# [ABOUT THIS EXERCISE]
Give the lines below again exactly, starting with the line that holds "For eclipse however, the" and going on through the line that holds "we see two possibilities.".

╭─ MATERIAL PROVIDED

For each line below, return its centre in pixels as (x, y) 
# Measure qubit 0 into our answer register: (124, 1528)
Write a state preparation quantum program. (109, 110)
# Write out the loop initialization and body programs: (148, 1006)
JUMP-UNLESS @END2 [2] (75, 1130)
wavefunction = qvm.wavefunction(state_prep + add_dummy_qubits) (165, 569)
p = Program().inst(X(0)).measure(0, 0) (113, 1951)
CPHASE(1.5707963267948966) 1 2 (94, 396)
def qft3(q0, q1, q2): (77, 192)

╰─
╭─ MATERIAL PROVIDED

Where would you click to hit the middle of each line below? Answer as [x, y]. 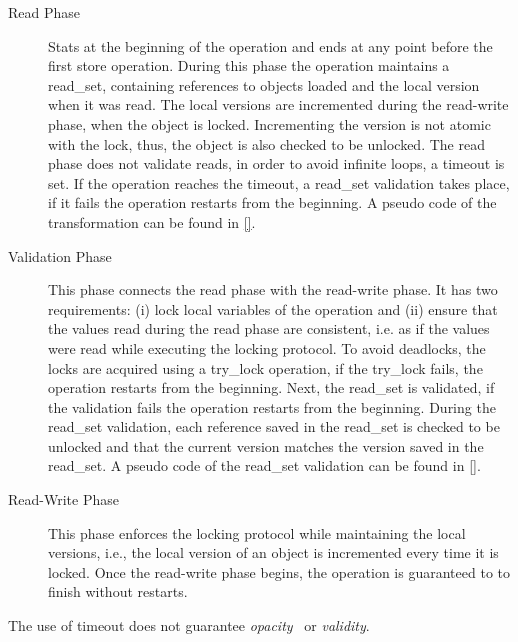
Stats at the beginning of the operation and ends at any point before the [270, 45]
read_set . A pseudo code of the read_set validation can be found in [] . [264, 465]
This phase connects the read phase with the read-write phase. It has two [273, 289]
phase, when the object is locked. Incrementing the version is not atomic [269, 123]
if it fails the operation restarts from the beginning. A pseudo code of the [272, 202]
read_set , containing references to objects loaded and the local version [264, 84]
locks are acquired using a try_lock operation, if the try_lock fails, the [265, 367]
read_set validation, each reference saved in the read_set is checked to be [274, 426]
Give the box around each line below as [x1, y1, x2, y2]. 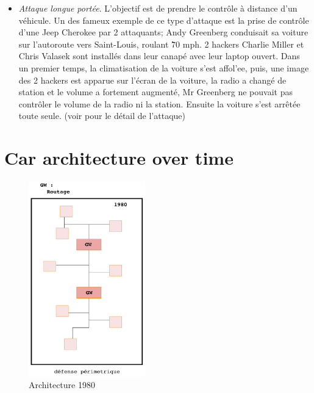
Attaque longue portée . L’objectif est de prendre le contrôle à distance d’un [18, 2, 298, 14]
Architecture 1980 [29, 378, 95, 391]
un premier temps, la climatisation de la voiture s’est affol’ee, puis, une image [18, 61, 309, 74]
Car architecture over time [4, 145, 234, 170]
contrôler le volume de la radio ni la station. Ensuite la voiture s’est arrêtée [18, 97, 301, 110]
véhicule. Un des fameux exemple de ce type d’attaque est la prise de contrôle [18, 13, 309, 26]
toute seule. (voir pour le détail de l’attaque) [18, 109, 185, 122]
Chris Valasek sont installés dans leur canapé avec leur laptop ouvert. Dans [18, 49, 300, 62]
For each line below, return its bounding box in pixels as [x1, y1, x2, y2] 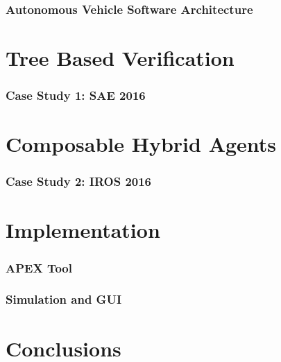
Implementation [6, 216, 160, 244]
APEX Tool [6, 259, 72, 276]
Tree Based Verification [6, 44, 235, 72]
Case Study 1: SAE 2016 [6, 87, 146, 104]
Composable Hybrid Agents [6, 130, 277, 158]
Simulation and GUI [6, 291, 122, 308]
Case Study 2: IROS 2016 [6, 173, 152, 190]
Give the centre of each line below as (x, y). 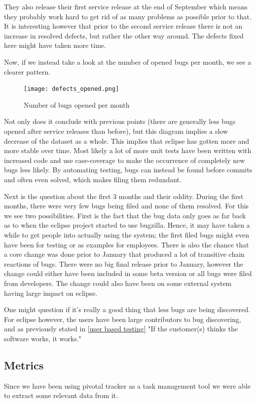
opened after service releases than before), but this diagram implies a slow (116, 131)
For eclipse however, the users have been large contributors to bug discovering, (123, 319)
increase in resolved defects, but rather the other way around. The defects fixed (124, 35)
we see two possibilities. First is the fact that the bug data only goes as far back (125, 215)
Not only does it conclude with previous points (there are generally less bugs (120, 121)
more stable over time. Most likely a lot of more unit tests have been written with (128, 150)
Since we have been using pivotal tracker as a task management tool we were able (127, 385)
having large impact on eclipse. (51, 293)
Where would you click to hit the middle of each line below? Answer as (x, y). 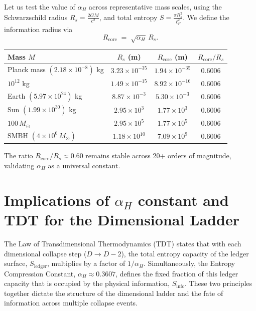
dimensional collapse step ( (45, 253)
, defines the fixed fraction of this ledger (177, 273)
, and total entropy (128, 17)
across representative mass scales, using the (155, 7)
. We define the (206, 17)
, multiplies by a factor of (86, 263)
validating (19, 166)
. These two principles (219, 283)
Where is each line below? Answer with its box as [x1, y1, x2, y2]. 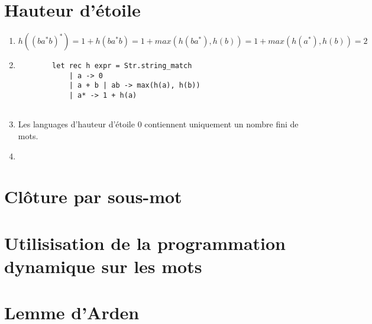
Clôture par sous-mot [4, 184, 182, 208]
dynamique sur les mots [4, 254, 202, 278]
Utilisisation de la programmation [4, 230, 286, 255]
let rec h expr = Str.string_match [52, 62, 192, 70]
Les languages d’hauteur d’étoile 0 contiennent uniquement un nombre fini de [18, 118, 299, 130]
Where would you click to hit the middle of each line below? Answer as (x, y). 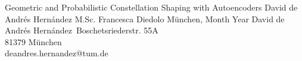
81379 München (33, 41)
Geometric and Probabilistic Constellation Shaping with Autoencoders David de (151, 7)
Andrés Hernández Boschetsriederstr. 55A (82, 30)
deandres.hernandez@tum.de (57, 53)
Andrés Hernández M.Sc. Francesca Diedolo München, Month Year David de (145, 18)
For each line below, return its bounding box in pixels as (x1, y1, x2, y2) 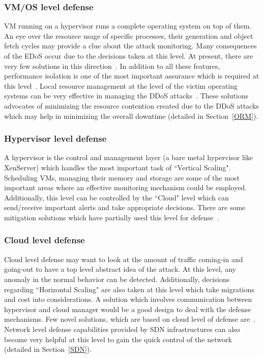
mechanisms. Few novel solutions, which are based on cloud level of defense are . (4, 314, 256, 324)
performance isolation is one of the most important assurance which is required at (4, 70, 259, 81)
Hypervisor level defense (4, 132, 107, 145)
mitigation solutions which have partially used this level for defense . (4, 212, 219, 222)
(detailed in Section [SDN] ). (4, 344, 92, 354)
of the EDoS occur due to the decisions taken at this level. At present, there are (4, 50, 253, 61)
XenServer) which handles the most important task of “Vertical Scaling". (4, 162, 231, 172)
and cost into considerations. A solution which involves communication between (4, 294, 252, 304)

╰─

# [REPLY]
For eclipse however, the users have been large contributors to bug discovering, (123, 319)
increase in resolved defects, but rather the other way around. The defects fixed (124, 35)
we see two possibilities. First is the fact that the bug data only goes as far back (125, 215)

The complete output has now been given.